A Google-developed AI that was capable of identifying cases of diabetic retinopathy (DR) with 90 percent accuracy in the testing laboratory has turned out to be much less useful in clinics and hospitals.

In laboratory settings, the AI designed by Google Health performed at the equivalent level of a medical ‘specialist,’ but in testing at 11 clinics in Thailand between November 2018 and August 2019, it was substantially less effective.

The main challenge for researchers was the quality of images being fed to Google’s AI, with 21 percent of the 1,838 photographs taken of patients graded as too low in quality to be processed because of inadequate lighting or unreliable photographic ability of the local clinic workers.

Google Health tested an AI designed to identify diabetic retinopathy at 11 clinics in Thailand, where it performed well below the 90 percent accuracy rating it had in the lab

Another challenge was slow internet speeds, which made the process of uploading and processing images time consuming.

One clinic worker estimating they could only screen around 10 patients in a two hour window, according to a report in Newsweek.

‘Poor lighting conditions had always been a factor for nurses taking photos, but only through using the deep learning system did it present a real problem, leading to ungradable images and user frustration,’ the team wrote in a summary of their testing.

‘Despite being designed to reduce the time needed for patients to receive care, the deployment of the system occasionally caused unnecessary delays for patients.’ 

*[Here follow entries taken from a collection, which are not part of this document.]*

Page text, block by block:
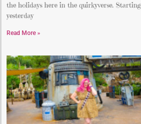
the holidays here in the quirkyverse. Starting
yesterday
Read More »
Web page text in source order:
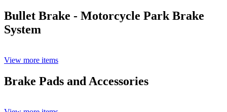
Bullet Brake - Motorcycle Park Brake
System
View more items
Brake Pads and Accessories
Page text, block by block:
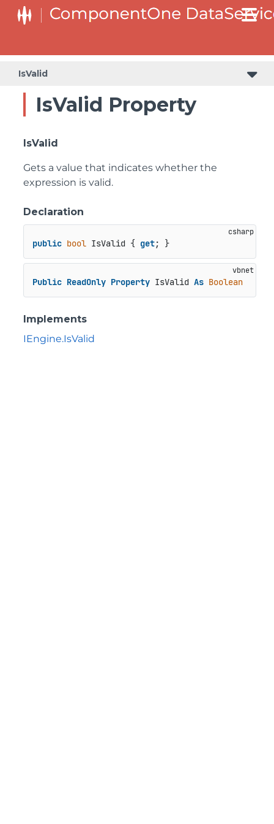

In addition to the technical challenges, the researchers discovered a number of cultural hurdles, including the fact that patients who opted into the study and would potentially be diagnosed would have to travel to far away specialists at significant cost to the patient’s family.

Diabetic retinopathy is a condition caused by bleeding or swelling in the eye caused by high blood pressure. It’s usually diagnosed by having a clinic worker take a photograph, then sending it to a specialist, a process that can take up to 10 weeks

Because of the unreliability of the tech and the potential burden of traveling for further follow-up care, the team found that many nurses had begin recommending patients not use the AI method at all.

‘Patients had to consider their means and desire to be potentially referred to a far-away hospital,’ the team wrote.

‘Nurses had to consider their willingness to follow the study protocol, their trust in the deep learning system’s results, and whether or not they felt the system’s referral recommendations would unnecessarily burden the patient.’ 

21 percent of the 1,838 photographs uploaded to Google’s AI were unable to be processed because of poor lighting, inadequate image quality, or slow internet speeds

Diabetic retinopathy is a condition marked by swelling or leaks in blood vessels in the eyes, typically caused by high blood pressure.

The conventional method of testing for DR involves a nurse taking a photograph of the retina and sending it to a specialist for further analysis, which can take as long as 10 weeks in Thailand.

Google hoped to shorten the window between a person becoming symptomatic and receiving a formal diagnosis so they could begin receiving treatment sooner.

Despite suboptimal performance of the AI, Google Health consider the study a success . ’A properly conducted study is designed to reveal impacts, both positive and negative, if we hadn’t observed challenges, that would be the failure,’ Google Health’s Emma Beede says

Despite the seemingly discouraging findings, Google Health considers the test a success. 

‘These studies were successful in their intended purpose: to uncover the factors that can affect AI performance in real world environments and learn how people benefit from the tech, and refine the tech accordingly,” Google Health researcher Emma Beede told Newsweek.

‘A failure would have been to fully deploy technology without studying how people would actually use and become affected by it.’

‘A properly conducted study is designed to reveal impacts, both positive and negative, if we hadn’t observed challenges, that would be the failure.’